▸ **Problem to solve**
Starting with the first line below, extract each line through the one that contains "They can be", inclusive, excluding pictures.

━━━━━━━━━━━━━━━━

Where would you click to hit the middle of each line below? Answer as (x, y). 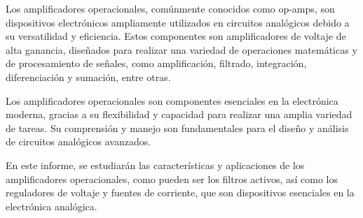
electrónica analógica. (52, 206)
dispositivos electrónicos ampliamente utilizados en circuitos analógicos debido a (178, 22)
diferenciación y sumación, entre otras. (88, 77)
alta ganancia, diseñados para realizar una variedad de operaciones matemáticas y (181, 49)
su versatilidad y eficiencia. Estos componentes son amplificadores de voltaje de (176, 36)
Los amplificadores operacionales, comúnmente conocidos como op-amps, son (170, 8)
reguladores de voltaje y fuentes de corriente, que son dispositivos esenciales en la (180, 192)
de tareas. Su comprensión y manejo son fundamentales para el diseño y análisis (177, 128)
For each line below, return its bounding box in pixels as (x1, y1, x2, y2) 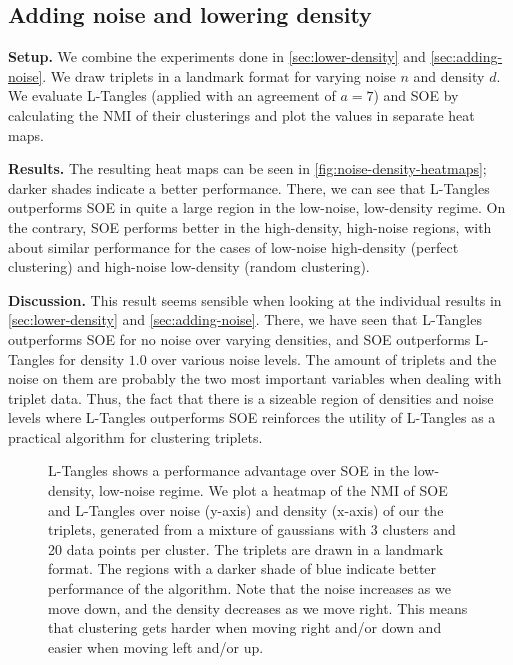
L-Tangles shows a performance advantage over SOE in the (48, 460, 410, 481)
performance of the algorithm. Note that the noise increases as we (48, 578, 451, 599)
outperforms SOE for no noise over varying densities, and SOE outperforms (8, 328, 471, 349)
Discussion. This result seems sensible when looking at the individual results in (8, 289, 502, 310)
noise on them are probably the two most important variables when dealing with (8, 368, 502, 389)
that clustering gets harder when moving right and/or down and (48, 617, 442, 638)
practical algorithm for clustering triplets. (8, 426, 263, 447)
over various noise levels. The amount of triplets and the (151, 348, 497, 369)
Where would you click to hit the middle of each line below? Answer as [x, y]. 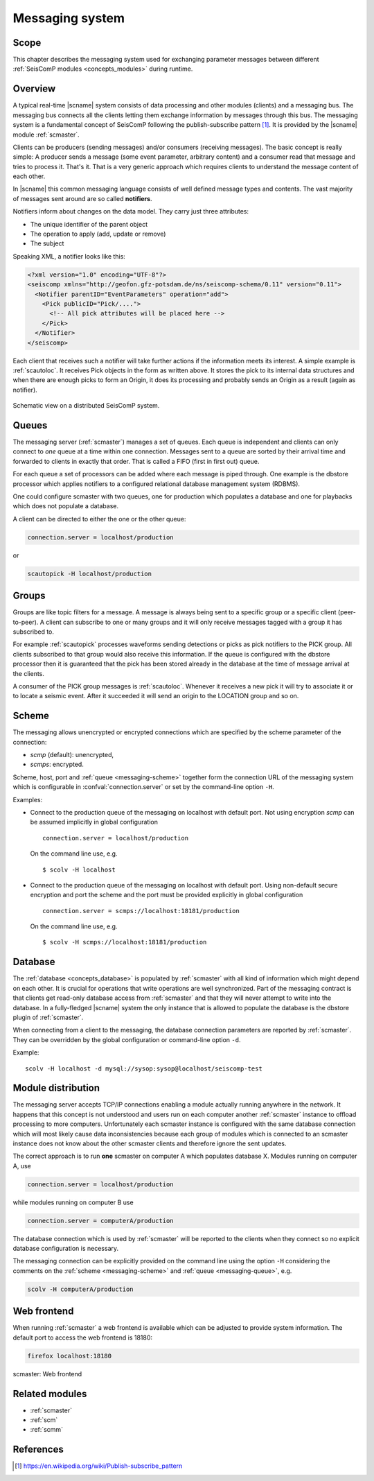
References [38, 1449]
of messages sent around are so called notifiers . [82, 198]
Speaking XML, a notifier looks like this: [69, 256]
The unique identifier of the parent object [89, 224]
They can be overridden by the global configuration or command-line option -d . [127, 1039]
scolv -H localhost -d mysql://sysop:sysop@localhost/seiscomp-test [144, 1068]
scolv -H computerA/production [81, 1289]
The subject [47, 243]
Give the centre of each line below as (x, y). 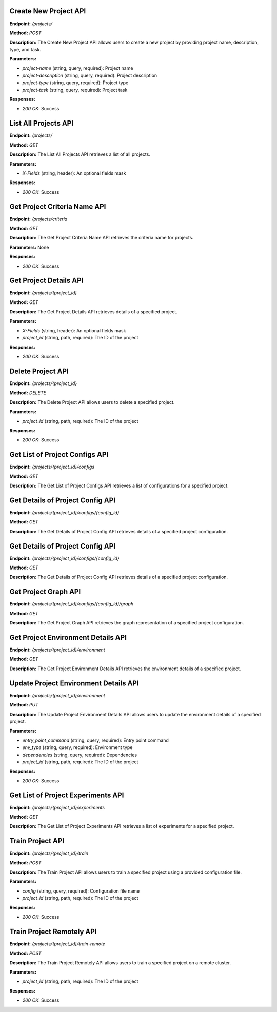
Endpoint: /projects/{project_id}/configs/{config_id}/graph (71, 604)
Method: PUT (24, 705)
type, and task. (25, 49)
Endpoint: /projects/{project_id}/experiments (57, 807)
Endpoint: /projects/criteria (38, 219)
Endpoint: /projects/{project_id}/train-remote (57, 944)
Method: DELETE (28, 393)
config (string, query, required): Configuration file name (81, 891)
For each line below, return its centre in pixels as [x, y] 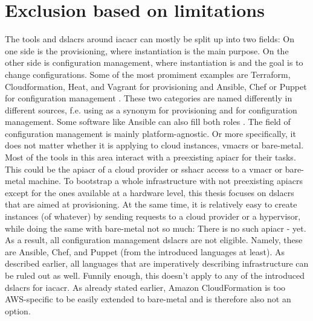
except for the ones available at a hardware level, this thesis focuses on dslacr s [150, 192]
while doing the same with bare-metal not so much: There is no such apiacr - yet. [156, 228]
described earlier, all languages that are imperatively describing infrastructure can [157, 263]
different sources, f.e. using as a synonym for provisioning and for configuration [151, 110]
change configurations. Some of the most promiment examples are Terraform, [148, 74]
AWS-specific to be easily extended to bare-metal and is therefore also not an [148, 299]
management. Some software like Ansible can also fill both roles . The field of [148, 122]
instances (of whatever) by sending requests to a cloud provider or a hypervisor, [153, 216]
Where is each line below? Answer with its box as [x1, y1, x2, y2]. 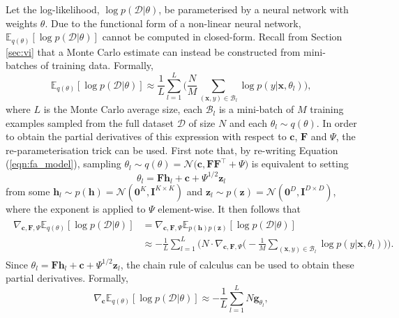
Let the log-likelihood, [6, 2, 100, 16]
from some [6, 184, 50, 198]
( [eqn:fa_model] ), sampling [6, 156, 121, 171]
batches [6, 58, 38, 73]
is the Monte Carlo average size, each [43, 102, 202, 116]
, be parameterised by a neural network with [158, 2, 349, 16]
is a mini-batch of [218, 102, 294, 116]
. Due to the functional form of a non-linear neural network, [45, 15, 301, 30]

━━━━━━━━━━━━━━━━

▸ **Finished task**
Where would you click to hit the middle of each line below? Answer as (x, y). 
electrónica analógica. (52, 206)
dispositivos electrónicos ampliamente utilizados en circuitos analógicos debido a (178, 22)
diferenciación y sumación, entre otras. (88, 77)
alta ganancia, diseñados para realizar una variedad de operaciones matemáticas y (181, 49)
su versatilidad y eficiencia. Estos componentes son amplificadores de voltaje de (176, 36)
Los amplificadores operacionales, comúnmente conocidos como op-amps, son (170, 8)
reguladores de voltaje y fuentes de corriente, que son dispositivos esenciales en la (180, 192)
de tareas. Su comprensión y manejo son fundamentales para el diseño y análisis (177, 128)
For each line below, return its bounding box in pixels as (x1, y1, x2, y2) 
L-Tangles shows a performance advantage over SOE in the (48, 460, 410, 481)
performance of the algorithm. Note that the noise increases as we (48, 578, 451, 599)
outperforms SOE for no noise over varying densities, and SOE outperforms (8, 328, 471, 349)
Discussion. This result seems sensible when looking at the individual results in (8, 289, 502, 310)
noise on them are probably the two most important variables when dealing with (8, 368, 502, 389)
that clustering gets harder when moving right and/or down and (48, 617, 442, 638)
practical algorithm for clustering triplets. (8, 426, 263, 447)
over various noise levels. The amount of triplets and the (151, 348, 497, 369)
Where would you click to hit the middle of each line below? Answer as [x, y]. 
References [38, 1449]
of messages sent around are so called notifiers . [82, 198]
Speaking XML, a notifier looks like this: [69, 256]
The unique identifier of the parent object [89, 224]
They can be overridden by the global configuration or command-line option -d . [127, 1039]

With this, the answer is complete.